Pelayanan kesehatan adalah hak fundamental yang harus dijamin oleh setiap pemerintahan bagi seluruh warganya. Namun, kenyataan di lapangan menunjukkan bahwa banyak orang masih mengalami kesulitan dalam mendapatkan akses terhadap layanan kesehatan yang memadai. Salah satu contoh konkret terdapat di Kabupaten Kotabaru, Kalimantan Selatan, di mana Ombudsman Republik Indonesia mendapati adanya puskesmas yang tidak memiliki dokter.
Hal ini berakibat pada terbatasnya pelayanan medis bagi masyarakat, yang harus menunggu berlama-lama atau mencari pengobatan di wilayah lain. Situasi ini jelas mencerminkan adanya maladministrasi dalam sektor pelayanan publik.
Dari sudut pandang administrasi publik, tidak adanya dokter di fasilitas kesehatan yang dikelola oleh negara mencerminkan lemahnya sistem pengelolaan, terutama dalam hal perencanaan dan penyebaran tenaga kesehatan sedangkan puskesmas mempunyai peranan penting sebagai lini pertama dalam pelayanan kesehatan.
Masalah ini juga bukan hanya lokal, tetapi juga bersifat nasional. Masih banyak puskesmas di berbagai daerah yang tidak memiliki dokter, terutama di lokasi-lokasi terpencil. Ketidakmerataan penempatan tenaga medis antara kota dan desa menjadi penyebab utama minimnya akses terhadap layanan kesehatan yang fundamental.
Dari sudut pandang kewarganegaraan, situasi ini menciptakan sebuah ironis. Negara harus memastikan hak atas kesehatan bagi setiap individu terpenuhi. Hal ini tertuang dalam Undang-Undang Dasar Republik Indonesia Tahun 1945 Pasal 28H ayat (1) yang menyatakan bahwa setiap individu berhak mendapatkan akses ke layanan kesehatan. Di samping itu, Pasal 34 ayat (3) juga menegaskan bahwa negara memiliki tanggung jawab untuk menyediakan fasilitas layanan kesehatan yang memadai bagi rakyat.

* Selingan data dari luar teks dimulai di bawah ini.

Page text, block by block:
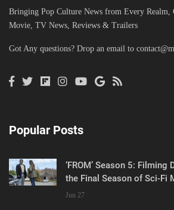
Bringing Pop Culture News from Every Realm,
Movie, TV News, Reviews & Trailers
Got Any questions? Drop an email to
Popular Posts
‘FROM’ Season 5: Filming
the Final Season of Sci-Fi
Jun 27
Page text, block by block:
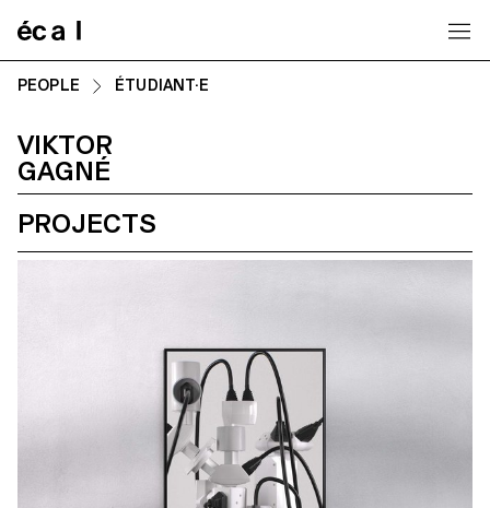
PEOPLE ÉTUDIANT·E
VIKTOR
GAGNÉ
PROJECTS
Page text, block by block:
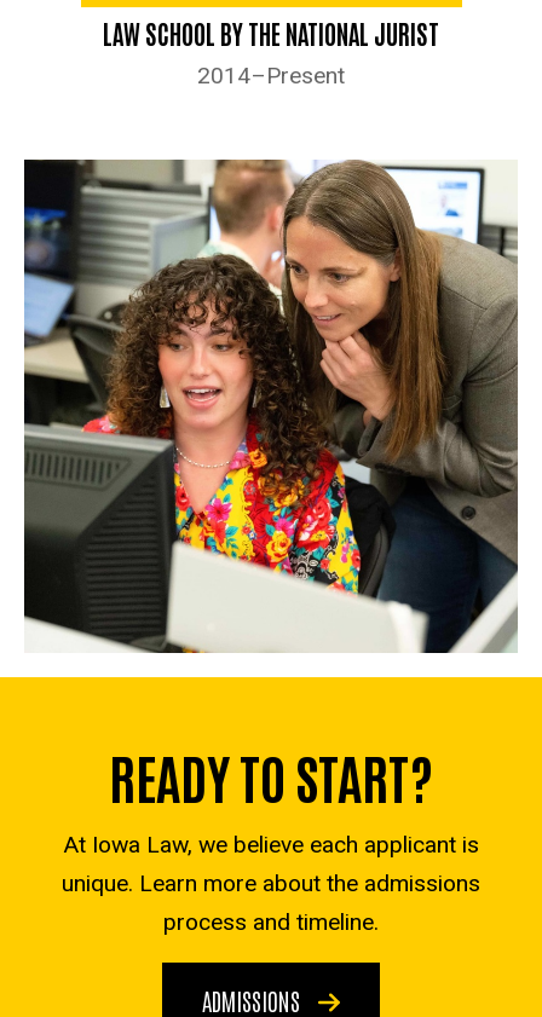
LAW SCHOOL BY THE NATIONAL JURIST
2014–Present
READY TO START?
At Iowa Law, we believe each applicant is
unique. Learn more about the admissions
process and timeline.
ADMISSIONS
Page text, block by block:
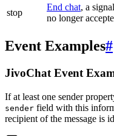
stop
End chat, a
no longer
Event Examples#
JivoChat Event
If at least one sender
sender field with this
recipient of the message is
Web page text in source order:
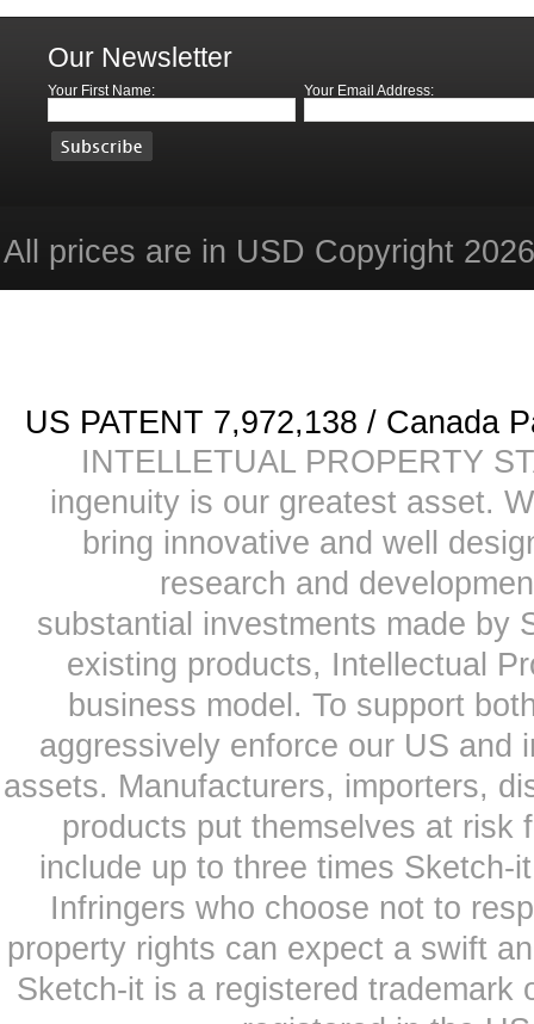
Our Newsletter
Your First Name: Your Email Address:
All prices are in USD Copyright
US PATENT 7,972,138 / Canada
INTELLETUAL PROPERTY
ingenuity is our greatest asset.
bring innovative and well
research and
substantial investments made by
existing products, Intellectual
business model. To support
aggressively enforce our US and
assets. Manufacturers, importers,
products put themselves at risk
include up to three times
Infringers who choose not to
property rights can expect a swift
Sketch-it is a registered trademark

Dengan demikian, tidak adanya dokter di puskesmas dapat ditafsirkan sebagai suatu tanda bahwa negara masih belum menjalankan perannya secara optimal dalam memenuhi hak dasar warganya. Ini juga sejalan dengan ketentuan dalam Undang-Undang Nomor 25 Tahun 2009 tentang Pelayanan Publik yang mensyaratkan penyelenggara layanan publik untuk menawarkan layanan yang berkualitas, cepat, dan mudah diakses oleh masyarakat.
Untuk mengatasi isu ini, dibutuhkan tindakan strategis dari pihak pemerintah, terutama Kementerian Kesehatan. Salah satu kebijakan yang cocok adalah peningkatan kuota pendidikan untuk kedokteran sesuai dengan yang diusulkan oleh Presiden Republik Indonesia, Prabowo Subianto. Kebijakan ini sangat penting sebagai solusi jangka panjang untuk mengatasi kekurangan tenaga medis. Namun, hanya menambah jumlah dokter tidaklah cukup tanpa diimbangi dengan pemerataan distribusi mereka.
Pemerintah harus memberikan insentif yang menarik bagi tenaga medis yang bersedia bertugas di daerah terpencil, dan juga memperkuat kolaborasi dengan institusi pendidikan agar para lulusan dokter diarahkan untuk melayani di area yang membutuhkan. Di sisi lain, pemanfaatan layanan telemedicine dapat berfungsi sebagai solusi sementara untuk menjangkau masyarakat yang berada di daerah dengan jumlah tenaga medis yang terbatas.
Dengan demikian, masalah puskesmas yang tidak memiliki dokter bukan sekadar isu teknis, melainkan cerminan dari tanggung jawab pemerintah yang belum sepenuhnya terpenuhi. Negara tidak boleh mengabaikan hak kesehatan warganya. Pemerintah harus memastikan bahwa setiap individu, tanpa pengecualian, mendapatkan akses yang setara kepada layanan kesehatan yang memadai. Tanpa adanya komitmen yang kuat dalam memperbaiki sistem pelayanan kesehatan, pencapaian cita-cita untuk mewujudkan kesejahteraan sosial bagi seluruh rakyat Indonesia akan menjadi sangat sulit.